**Instructions to follow:** From the entries below, copy each line in which the word "data" occurs.

Entries taken from a collection:
◆ ◆ ◆ ◆
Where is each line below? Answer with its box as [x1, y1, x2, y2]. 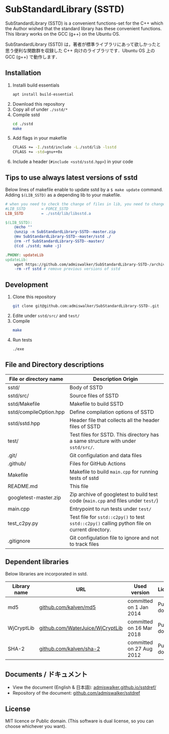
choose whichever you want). [5, 723, 67, 729]
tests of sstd [69, 474, 99, 481]
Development [5, 280, 49, 289]
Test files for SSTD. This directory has [69, 431, 159, 438]
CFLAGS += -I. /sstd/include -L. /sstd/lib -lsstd [12, 145, 117, 150]
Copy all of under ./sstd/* [12, 106, 68, 112]
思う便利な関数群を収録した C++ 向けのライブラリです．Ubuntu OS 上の [5, 47, 155, 53]
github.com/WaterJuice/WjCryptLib [39, 625, 123, 632]
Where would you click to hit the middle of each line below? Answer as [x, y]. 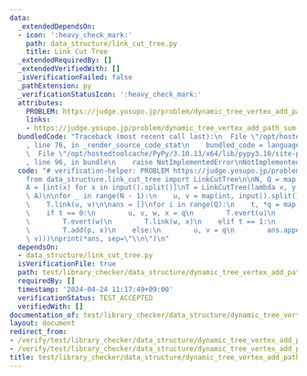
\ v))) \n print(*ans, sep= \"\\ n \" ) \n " [98, 238]
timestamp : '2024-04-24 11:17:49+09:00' [95, 289]
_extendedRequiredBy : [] [65, 60]
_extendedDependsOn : [57, 26]
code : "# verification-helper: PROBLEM [94, 171]
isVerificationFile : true [67, 264]
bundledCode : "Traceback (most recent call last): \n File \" [138, 137]
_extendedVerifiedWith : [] [69, 69]
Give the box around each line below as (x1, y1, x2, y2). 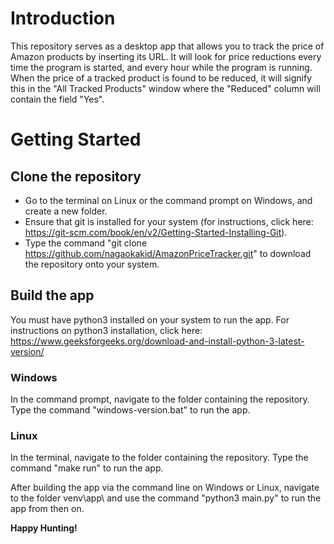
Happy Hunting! (10, 522, 78, 534)
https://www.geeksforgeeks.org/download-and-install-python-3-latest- (10, 335, 305, 347)
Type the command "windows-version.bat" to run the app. (10, 404, 251, 416)
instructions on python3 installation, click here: (10, 324, 203, 336)
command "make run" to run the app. (10, 462, 164, 474)
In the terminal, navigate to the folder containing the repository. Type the (10, 452, 309, 464)
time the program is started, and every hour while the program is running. (10, 61, 313, 73)
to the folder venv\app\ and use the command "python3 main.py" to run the (10, 492, 322, 504)
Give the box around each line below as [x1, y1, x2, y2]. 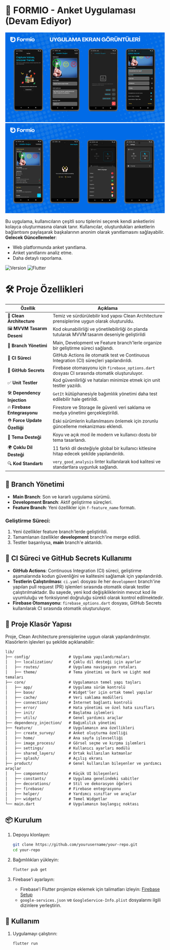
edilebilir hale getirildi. [53, 396, 99, 402]
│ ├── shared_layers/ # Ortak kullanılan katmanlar [5, 751, 133, 756]
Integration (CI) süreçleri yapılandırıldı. [53, 358, 133, 364]
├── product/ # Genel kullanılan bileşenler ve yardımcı [5, 761, 162, 766]
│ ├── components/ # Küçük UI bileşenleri [5, 771, 119, 776]
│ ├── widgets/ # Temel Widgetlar [5, 796, 108, 801]
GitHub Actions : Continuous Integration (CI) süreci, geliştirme [12, 568, 142, 574]
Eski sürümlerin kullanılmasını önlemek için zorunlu [53, 418, 158, 424]
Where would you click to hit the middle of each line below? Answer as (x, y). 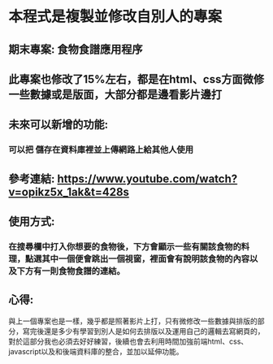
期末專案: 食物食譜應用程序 (76, 49)
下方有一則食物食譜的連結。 (71, 271)
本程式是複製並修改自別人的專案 (115, 17)
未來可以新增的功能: (58, 125)
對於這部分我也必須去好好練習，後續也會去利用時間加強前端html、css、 (128, 341)
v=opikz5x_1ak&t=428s (69, 192)
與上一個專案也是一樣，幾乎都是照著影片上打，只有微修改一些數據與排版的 (133, 321)
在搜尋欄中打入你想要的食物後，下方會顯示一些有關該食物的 (125, 246)
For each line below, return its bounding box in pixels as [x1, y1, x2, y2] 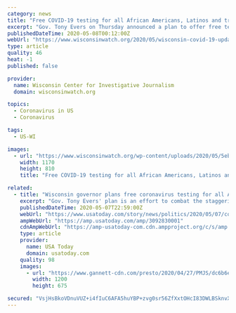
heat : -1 [7, 56, 33, 63]
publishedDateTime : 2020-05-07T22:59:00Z [20, 204, 143, 211]
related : [7, 185, 33, 192]
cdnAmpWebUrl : [20, 224, 61, 231]
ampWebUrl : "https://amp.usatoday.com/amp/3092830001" [20, 217, 184, 225]
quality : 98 [20, 256, 55, 263]
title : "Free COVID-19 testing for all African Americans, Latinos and [7, 17, 221, 24]
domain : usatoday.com [25, 250, 90, 257]
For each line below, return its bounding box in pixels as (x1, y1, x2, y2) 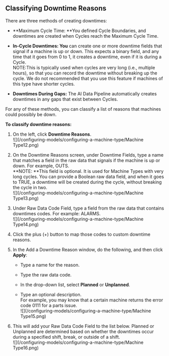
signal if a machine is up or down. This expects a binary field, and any (12, 48, 159, 54)
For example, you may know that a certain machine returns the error (20, 297, 163, 303)
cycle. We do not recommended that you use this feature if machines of (12, 75, 163, 81)
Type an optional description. (20, 291, 82, 297)
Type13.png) (12, 195, 39, 201)
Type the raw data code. (20, 271, 72, 277)
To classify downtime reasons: (5, 121, 72, 127)
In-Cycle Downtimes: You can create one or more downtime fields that (12, 43, 162, 49)
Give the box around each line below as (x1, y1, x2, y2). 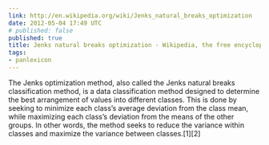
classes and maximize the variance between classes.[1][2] (8, 128, 201, 138)
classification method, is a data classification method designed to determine (8, 86, 260, 96)
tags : (8, 49, 26, 57)
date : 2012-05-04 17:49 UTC (8, 19, 102, 27)
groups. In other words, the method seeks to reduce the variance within (8, 120, 245, 130)
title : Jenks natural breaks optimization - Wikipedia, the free (8, 41, 231, 49)
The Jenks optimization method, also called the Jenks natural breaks (8, 77, 235, 88)
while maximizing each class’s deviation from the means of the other (8, 112, 235, 121)
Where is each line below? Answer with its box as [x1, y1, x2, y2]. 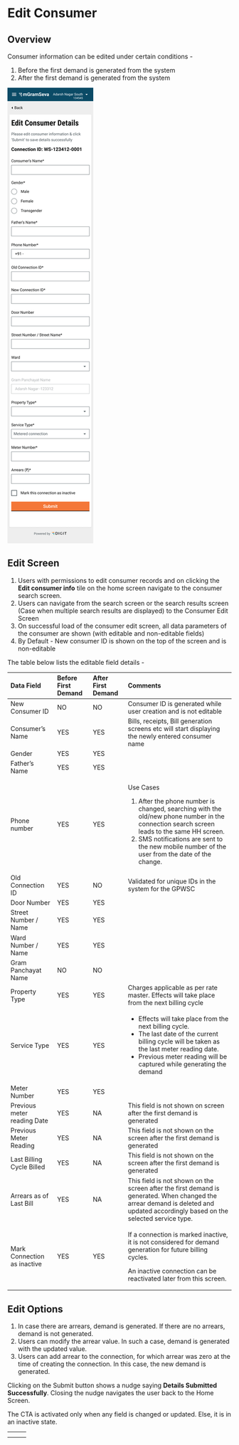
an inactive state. [7, 1418, 58, 1426]
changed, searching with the [138, 804, 222, 813]
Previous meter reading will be [138, 1052, 228, 1061]
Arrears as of [10, 1191, 49, 1200]
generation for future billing [127, 1245, 208, 1254]
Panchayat [10, 966, 42, 974]
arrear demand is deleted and [127, 1199, 215, 1207]
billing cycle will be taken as [138, 1037, 221, 1046]
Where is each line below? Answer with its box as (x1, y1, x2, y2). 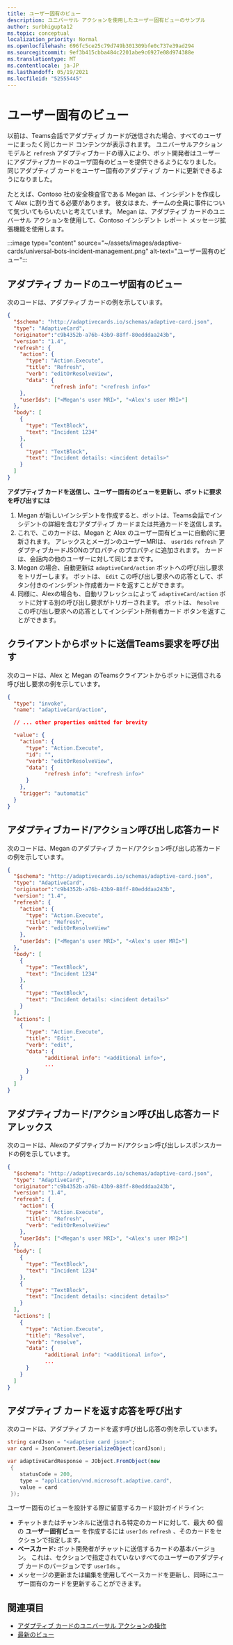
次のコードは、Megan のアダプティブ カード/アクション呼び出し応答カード (7, 844, 221, 852)
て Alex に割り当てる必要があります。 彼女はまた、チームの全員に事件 (7, 199, 207, 207)
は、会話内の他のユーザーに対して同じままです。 (17, 554, 157, 563)
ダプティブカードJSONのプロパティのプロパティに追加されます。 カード (17, 545, 224, 554)
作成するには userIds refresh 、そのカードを (88, 1527, 216, 1536)
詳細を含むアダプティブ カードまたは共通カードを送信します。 (47, 520, 226, 528)
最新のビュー (17, 1630, 54, 1639)
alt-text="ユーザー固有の (150, 247, 220, 255)
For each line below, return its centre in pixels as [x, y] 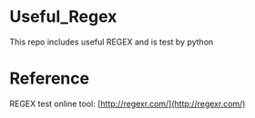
◆ ◆ ◆ ◆
**Result of the exercise:**
Type the raw data code. (20, 271, 72, 277)
classification method, is a data classification method designed to determine (8, 86, 260, 96)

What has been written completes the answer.